Problem requirements ▸ Would you print the whole listing again, exactly?

Given records ▸
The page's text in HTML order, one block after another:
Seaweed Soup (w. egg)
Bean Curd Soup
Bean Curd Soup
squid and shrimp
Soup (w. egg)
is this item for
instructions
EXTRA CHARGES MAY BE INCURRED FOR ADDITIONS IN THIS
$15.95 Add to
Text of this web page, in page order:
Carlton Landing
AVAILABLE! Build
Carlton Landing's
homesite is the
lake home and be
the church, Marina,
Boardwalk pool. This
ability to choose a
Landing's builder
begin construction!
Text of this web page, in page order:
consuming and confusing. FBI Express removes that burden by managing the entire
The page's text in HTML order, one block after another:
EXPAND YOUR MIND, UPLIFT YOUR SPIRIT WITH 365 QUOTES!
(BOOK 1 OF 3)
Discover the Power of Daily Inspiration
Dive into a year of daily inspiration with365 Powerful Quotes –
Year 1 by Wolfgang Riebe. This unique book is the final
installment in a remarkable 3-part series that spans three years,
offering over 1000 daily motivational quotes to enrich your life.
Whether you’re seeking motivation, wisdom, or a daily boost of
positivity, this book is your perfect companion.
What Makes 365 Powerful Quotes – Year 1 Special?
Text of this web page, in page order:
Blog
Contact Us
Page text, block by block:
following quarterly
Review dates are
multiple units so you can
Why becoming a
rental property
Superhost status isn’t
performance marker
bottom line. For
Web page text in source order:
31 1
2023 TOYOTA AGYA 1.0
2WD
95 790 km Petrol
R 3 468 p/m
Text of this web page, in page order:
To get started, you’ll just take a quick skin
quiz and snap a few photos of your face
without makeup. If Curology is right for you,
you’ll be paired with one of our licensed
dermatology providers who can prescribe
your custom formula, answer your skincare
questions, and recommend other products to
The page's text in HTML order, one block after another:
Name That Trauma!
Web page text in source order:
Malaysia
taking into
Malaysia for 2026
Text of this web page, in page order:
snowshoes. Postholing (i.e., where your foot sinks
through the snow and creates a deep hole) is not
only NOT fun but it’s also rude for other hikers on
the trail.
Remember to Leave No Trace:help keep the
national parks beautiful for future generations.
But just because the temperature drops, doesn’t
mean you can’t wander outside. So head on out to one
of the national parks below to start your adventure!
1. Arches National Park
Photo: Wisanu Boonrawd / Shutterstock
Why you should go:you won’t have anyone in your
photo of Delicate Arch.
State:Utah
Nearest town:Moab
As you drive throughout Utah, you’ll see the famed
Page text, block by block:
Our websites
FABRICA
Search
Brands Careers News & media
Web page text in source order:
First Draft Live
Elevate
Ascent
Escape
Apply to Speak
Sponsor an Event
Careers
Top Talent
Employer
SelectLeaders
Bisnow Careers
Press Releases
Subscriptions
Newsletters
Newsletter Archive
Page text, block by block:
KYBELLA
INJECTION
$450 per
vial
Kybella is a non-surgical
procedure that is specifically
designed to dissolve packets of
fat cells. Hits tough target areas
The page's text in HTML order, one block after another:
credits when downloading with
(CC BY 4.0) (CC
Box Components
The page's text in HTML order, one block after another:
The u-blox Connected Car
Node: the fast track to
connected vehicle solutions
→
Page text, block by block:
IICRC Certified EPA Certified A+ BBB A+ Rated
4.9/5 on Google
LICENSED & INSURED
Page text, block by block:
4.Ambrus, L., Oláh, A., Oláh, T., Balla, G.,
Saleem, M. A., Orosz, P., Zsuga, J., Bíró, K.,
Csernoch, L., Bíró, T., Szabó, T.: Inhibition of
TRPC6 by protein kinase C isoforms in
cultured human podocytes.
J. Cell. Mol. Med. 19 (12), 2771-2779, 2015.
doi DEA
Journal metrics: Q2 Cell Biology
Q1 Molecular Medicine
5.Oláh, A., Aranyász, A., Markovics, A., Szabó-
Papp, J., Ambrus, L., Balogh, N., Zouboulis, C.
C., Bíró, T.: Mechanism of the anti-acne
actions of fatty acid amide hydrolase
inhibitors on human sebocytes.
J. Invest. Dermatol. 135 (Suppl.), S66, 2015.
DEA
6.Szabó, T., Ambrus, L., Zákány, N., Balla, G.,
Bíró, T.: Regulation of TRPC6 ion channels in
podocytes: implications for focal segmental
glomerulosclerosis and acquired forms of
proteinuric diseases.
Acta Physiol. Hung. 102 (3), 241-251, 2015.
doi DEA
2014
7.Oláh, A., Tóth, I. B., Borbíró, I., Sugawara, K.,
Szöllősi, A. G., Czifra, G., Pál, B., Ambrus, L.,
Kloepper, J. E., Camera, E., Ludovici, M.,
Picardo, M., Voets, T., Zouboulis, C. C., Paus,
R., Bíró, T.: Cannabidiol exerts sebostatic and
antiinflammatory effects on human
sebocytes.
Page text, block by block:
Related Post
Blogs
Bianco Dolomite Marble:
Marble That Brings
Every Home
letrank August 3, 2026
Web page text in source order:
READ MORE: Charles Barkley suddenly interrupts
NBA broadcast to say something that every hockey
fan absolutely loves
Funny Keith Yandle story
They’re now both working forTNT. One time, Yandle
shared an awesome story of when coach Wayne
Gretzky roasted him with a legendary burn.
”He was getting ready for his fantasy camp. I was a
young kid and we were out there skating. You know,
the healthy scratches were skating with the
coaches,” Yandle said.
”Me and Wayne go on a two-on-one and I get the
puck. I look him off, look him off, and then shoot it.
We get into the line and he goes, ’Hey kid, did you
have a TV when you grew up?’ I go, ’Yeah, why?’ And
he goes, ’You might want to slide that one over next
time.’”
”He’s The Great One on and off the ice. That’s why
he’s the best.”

Solution for this problem ▸
The page's text in HTML order, one block after another:
Seaweed Soup (w. egg)
Bean Curd Soup
Bean Curd Soup
squid and shrimp
Soup (w. egg)
is this item for
instructions
EXTRA CHARGES MAY BE INCURRED FOR ADDITIONS IN THIS
$15.95 Add to
Text of this web page, in page order:
Carlton Landing
AVAILABLE! Build
Carlton Landing's
homesite is the
lake home and be
the church, Marina,
Boardwalk pool. This
ability to choose a
Landing's builder
begin construction!
Text of this web page, in page order:
consuming and confusing. FBI Express removes that burden by managing the entire
The page's text in HTML order, one block after another:
EXPAND YOUR MIND, UPLIFT YOUR SPIRIT WITH 365 QUOTES!
(BOOK 1 OF 3)
Discover the Power of Daily Inspiration
Dive into a year of daily inspiration with365 Powerful Quotes –
Year 1 by Wolfgang Riebe. This unique book is the final
installment in a remarkable 3-part series that spans three years,
offering over 1000 daily motivational quotes to enrich your life.
Whether you’re seeking motivation, wisdom, or a daily boost of
positivity, this book is your perfect companion.
What Makes 365 Powerful Quotes – Year 1 Special?
Text of this web page, in page order:
Blog
Contact Us
Page text, block by block:
following quarterly
Review dates are
multiple units so you can
Why becoming a
rental property
Superhost status isn’t
performance marker
bottom line. For
Web page text in source order:
31 1
2023 TOYOTA AGYA 1.0
2WD
95 790 km Petrol
R 3 468 p/m
Text of this web page, in page order:
To get started, you’ll just take a quick skin
quiz and snap a few photos of your face
without makeup. If Curology is right for you,
you’ll be paired with one of our licensed
dermatology providers who can prescribe
your custom formula, answer your skincare
questions, and recommend other products to
The page's text in HTML order, one block after another:
Name That Trauma!
Web page text in source order:
Malaysia
taking into
Malaysia for 2026
Text of this web page, in page order:
snowshoes. Postholing (i.e., where your foot sinks
through the snow and creates a deep hole) is not
only NOT fun but it’s also rude for other hikers on
the trail.
Remember to Leave No Trace:help keep the
national parks beautiful for future generations.
But just because the temperature drops, doesn’t
mean you can’t wander outside. So head on out to one
of the national parks below to start your adventure!
1. Arches National Park
Photo: Wisanu Boonrawd / Shutterstock
Why you should go:you won’t have anyone in your
photo of Delicate Arch.
State:Utah
Nearest town:Moab
As you drive throughout Utah, you’ll see the famed
Page text, block by block:
Our websites
FABRICA
Search
Brands Careers News & media
Web page text in source order:
First Draft Live
Elevate
Ascent
Escape
Apply to Speak
Sponsor an Event
Careers
Top Talent
Employer
SelectLeaders
Bisnow Careers
Press Releases
Subscriptions
Newsletters
Newsletter Archive
Page text, block by block:
KYBELLA
INJECTION
$450 per
vial
Kybella is a non-surgical
procedure that is specifically
designed to dissolve packets of
fat cells. Hits tough target areas
The page's text in HTML order, one block after another:
credits when downloading with
(CC BY 4.0) (CC
Box Components
The page's text in HTML order, one block after another:
The u-blox Connected Car
Node: the fast track to
connected vehicle solutions
→
Page text, block by block:
IICRC Certified EPA Certified A+ BBB A+ Rated
4.9/5 on Google
LICENSED & INSURED
Page text, block by block:
4.Ambrus, L., Oláh, A., Oláh, T., Balla, G.,
Saleem, M. A., Orosz, P., Zsuga, J., Bíró, K.,
Csernoch, L., Bíró, T., Szabó, T.: Inhibition of
TRPC6 by protein kinase C isoforms in
cultured human podocytes.
J. Cell. Mol. Med. 19 (12), 2771-2779, 2015.
doi DEA
Journal metrics: Q2 Cell Biology
Q1 Molecular Medicine
5.Oláh, A., Aranyász, A., Markovics, A., Szabó-
Papp, J., Ambrus, L., Balogh, N., Zouboulis, C.
C., Bíró, T.: Mechanism of the anti-acne
actions of fatty acid amide hydrolase
inhibitors on human sebocytes.
J. Invest. Dermatol. 135 (Suppl.), S66, 2015.
DEA
6.Szabó, T., Ambrus, L., Zákány, N., Balla, G.,
Bíró, T.: Regulation of TRPC6 ion channels in
podocytes: implications for focal segmental
glomerulosclerosis and acquired forms of
proteinuric diseases.
Acta Physiol. Hung. 102 (3), 241-251, 2015.
doi DEA
2014
7.Oláh, A., Tóth, I. B., Borbíró, I., Sugawara, K.,
Szöllősi, A. G., Czifra, G., Pál, B., Ambrus, L.,
Kloepper, J. E., Camera, E., Ludovici, M.,
Picardo, M., Voets, T., Zouboulis, C. C., Paus,
R., Bíró, T.: Cannabidiol exerts sebostatic and
antiinflammatory effects on human
sebocytes.
Page text, block by block:
Related Post
Blogs
Bianco Dolomite Marble:
Marble That Brings
Every Home
letrank August 3, 2026
Web page text in source order:
READ MORE: Charles Barkley suddenly interrupts
NBA broadcast to say something that every hockey
fan absolutely loves
Funny Keith Yandle story
They’re now both working forTNT. One time, Yandle
shared an awesome story of when coach Wayne
Gretzky roasted him with a legendary burn.
”He was getting ready for his fantasy camp. I was a
young kid and we were out there skating. You know,
the healthy scratches were skating with the
coaches,” Yandle said.
”Me and Wayne go on a two-on-one and I get the
puck. I look him off, look him off, and then shoot it.
We get into the line and he goes, ’Hey kid, did you
have a TV when you grew up?’ I go, ’Yeah, why?’ And
he goes, ’You might want to slide that one over next
time.’”
”He’s The Great One on and off the ice. That’s why
he’s the best.”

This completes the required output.